(Dataset items)
********************
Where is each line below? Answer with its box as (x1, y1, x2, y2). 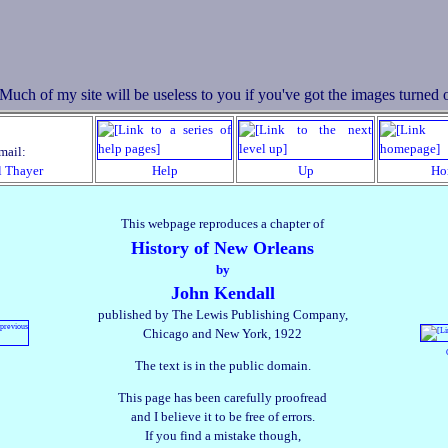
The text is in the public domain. (134, 358, 311, 373)
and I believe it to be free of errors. (130, 409, 315, 424)
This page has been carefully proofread (118, 390, 327, 405)
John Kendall (170, 283, 275, 304)
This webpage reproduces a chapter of (121, 217, 324, 232)
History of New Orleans (131, 238, 314, 259)
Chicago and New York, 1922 (143, 327, 302, 342)
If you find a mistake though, (144, 428, 301, 443)
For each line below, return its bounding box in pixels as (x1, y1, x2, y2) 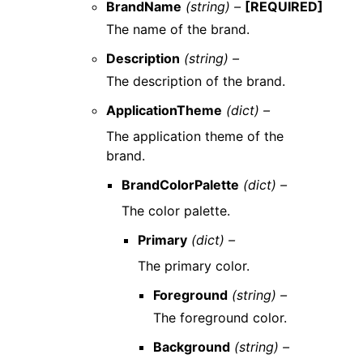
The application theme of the (106, 128, 284, 144)
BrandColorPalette (122, 177, 240, 193)
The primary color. (137, 258, 250, 274)
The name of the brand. (106, 21, 250, 37)
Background (152, 339, 230, 355)
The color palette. (122, 203, 231, 219)
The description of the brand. (106, 73, 286, 89)
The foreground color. (152, 310, 287, 326)
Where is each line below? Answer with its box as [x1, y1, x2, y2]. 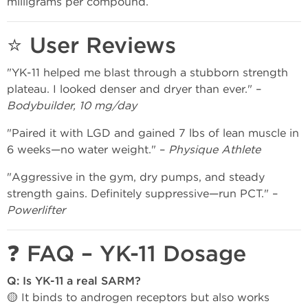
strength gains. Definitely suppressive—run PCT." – [7, 187, 278, 200]
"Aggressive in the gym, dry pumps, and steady [7, 170, 265, 184]
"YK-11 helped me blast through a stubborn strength [7, 66, 288, 79]
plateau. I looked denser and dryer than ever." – [7, 82, 261, 96]
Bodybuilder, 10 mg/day [7, 99, 137, 112]
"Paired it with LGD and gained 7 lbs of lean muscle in [7, 126, 299, 140]
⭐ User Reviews [7, 32, 176, 59]
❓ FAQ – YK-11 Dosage [7, 241, 246, 267]
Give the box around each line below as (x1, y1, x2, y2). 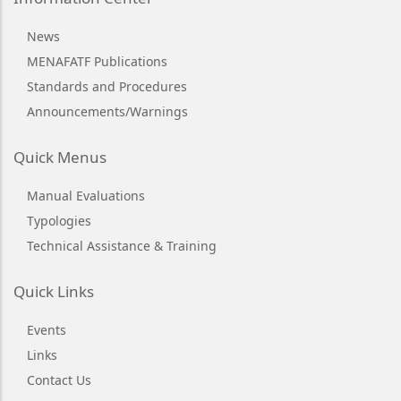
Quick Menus (13, 147, 107, 168)
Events (27, 321, 66, 339)
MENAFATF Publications (27, 53, 167, 71)
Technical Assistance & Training (27, 237, 217, 255)
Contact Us (27, 371, 91, 389)
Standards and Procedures (27, 78, 187, 96)
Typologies (27, 212, 91, 230)
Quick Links (13, 281, 94, 303)
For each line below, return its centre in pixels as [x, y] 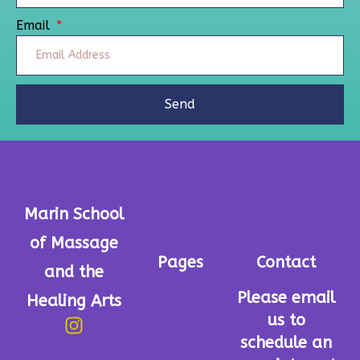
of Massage [74, 243]
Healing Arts [74, 301]
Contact [286, 262]
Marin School [74, 214]
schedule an [286, 342]
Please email [286, 297]
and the [74, 272]
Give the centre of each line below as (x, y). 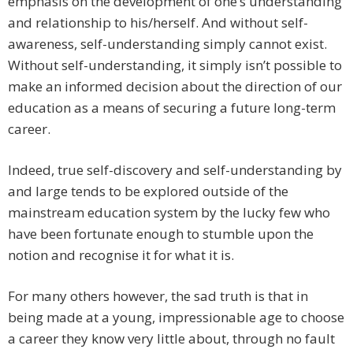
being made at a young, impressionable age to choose (176, 318)
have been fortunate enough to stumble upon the (161, 234)
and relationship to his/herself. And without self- (158, 23)
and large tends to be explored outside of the (148, 191)
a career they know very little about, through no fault (171, 339)
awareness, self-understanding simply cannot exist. (167, 44)
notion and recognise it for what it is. (121, 255)
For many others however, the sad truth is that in (158, 296)
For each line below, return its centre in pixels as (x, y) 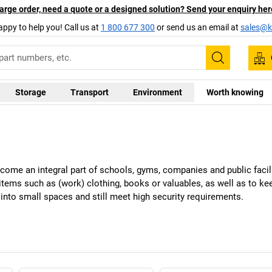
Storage (30, 92)
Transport (89, 92)
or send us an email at (198, 27)
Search (236, 66)
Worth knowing (235, 92)
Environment (157, 92)
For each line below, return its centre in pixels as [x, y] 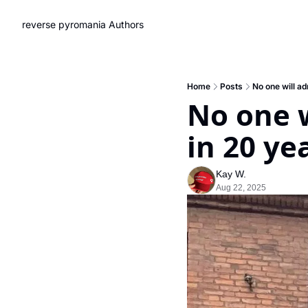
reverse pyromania [64, 24]
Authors [126, 24]
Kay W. [231, 174]
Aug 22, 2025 [241, 188]
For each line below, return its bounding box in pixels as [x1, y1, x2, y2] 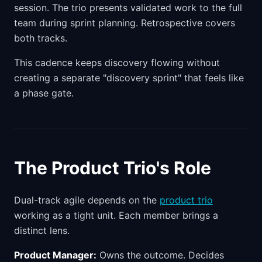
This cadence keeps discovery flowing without [14, 57, 220, 68]
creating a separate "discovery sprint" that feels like [14, 72, 244, 84]
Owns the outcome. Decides [96, 249, 224, 261]
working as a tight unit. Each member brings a [14, 209, 218, 221]
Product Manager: [14, 249, 96, 261]
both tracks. [14, 32, 67, 44]
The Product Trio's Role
********************
To do:
Transcribe each entry above character for character, omitting pictures.

Solution to this exercise:
Where is each line below? Answer with its box as (x1, y1, x2, y2). 
The text is in the public domain. (134, 358, 311, 373)
and I believe it to be free of errors. (130, 409, 315, 424)
This page has been carefully proofread (118, 390, 327, 405)
John Kendall (170, 283, 275, 304)
This webpage reproduces a chapter of (121, 217, 324, 232)
History of New Orleans (131, 238, 314, 259)
Chicago and New York, 1922 (143, 327, 302, 342)
If you find a mistake though, (144, 428, 301, 443)
For each line below, return its bounding box in pixels as (x1, y1, x2, y2) 
The application theme of the (106, 128, 284, 144)
BrandColorPalette (122, 177, 240, 193)
The primary color. (137, 258, 250, 274)
The name of the brand. (106, 21, 250, 37)
Background (152, 339, 230, 355)
The color palette. (122, 203, 231, 219)
The description of the brand. (106, 73, 286, 89)
The foreground color. (152, 310, 287, 326)
Where is each line below? Answer with its box as [x1, y1, x2, y2]. 
strength gains. Definitely suppressive—run PCT." – [7, 187, 278, 200]
"Aggressive in the gym, dry pumps, and steady [7, 170, 265, 184]
"YK-11 helped me blast through a stubborn strength [7, 66, 288, 79]
plateau. I looked denser and dryer than ever." – [7, 82, 261, 96]
Bodybuilder, 10 mg/day [7, 99, 137, 112]
"Paired it with LGD and gained 7 lbs of lean muscle in [7, 126, 299, 140]
⭐ User Reviews [7, 32, 176, 59]
❓ FAQ – YK-11 Dosage [7, 241, 246, 267]
Give the box around each line below as (x1, y1, x2, y2). 
Quick Menus (13, 147, 107, 168)
Events (27, 321, 66, 339)
MENAFATF Publications (27, 53, 167, 71)
Technical Assistance & Training (27, 237, 217, 255)
Contact Us (27, 371, 91, 389)
Standards and Procedures (27, 78, 187, 96)
Typologies (27, 212, 91, 230)
Quick Links (13, 281, 94, 303)
For each line below, return its centre in pixels as [x, y] 
of Massage [74, 243]
Healing Arts [74, 301]
Contact [286, 262]
Marin School [74, 214]
schedule an [286, 342]
Please email [286, 297]
and the [74, 272]
Give the centre of each line below as (x, y). 
being made at a young, impressionable age to choose (176, 318)
have been fortunate enough to stumble upon the (161, 234)
and relationship to his/herself. And without self- (158, 23)
and large tends to be explored outside of the (148, 191)
a career they know very little about, through no fault (171, 339)
awareness, self-understanding simply cannot exist. (167, 44)
notion and recognise it for what it is. (121, 255)
For many others however, the sad truth is that in (158, 296)
For each line below, return its centre in pixels as (x, y) 
Storage (30, 92)
Transport (89, 92)
or send us an email at (198, 27)
Search (236, 66)
Worth knowing (235, 92)
Environment (157, 92)
For each line below, return its centre in pixels as [x, y] 
reverse pyromania [64, 24]
Authors [126, 24]
Kay W. [231, 174]
Aug 22, 2025 [241, 188]
For each line below, return its bounding box in pixels as [x1, y1, x2, y2] 
This cadence keeps discovery flowing without [14, 57, 220, 68]
creating a separate "discovery sprint" that feels like [14, 72, 244, 84]
Owns the outcome. Decides [96, 249, 224, 261]
working as a tight unit. Each member brings a [14, 209, 218, 221]
Product Manager: [14, 249, 96, 261]
both tracks. [14, 32, 67, 44]
The Product Trio's Role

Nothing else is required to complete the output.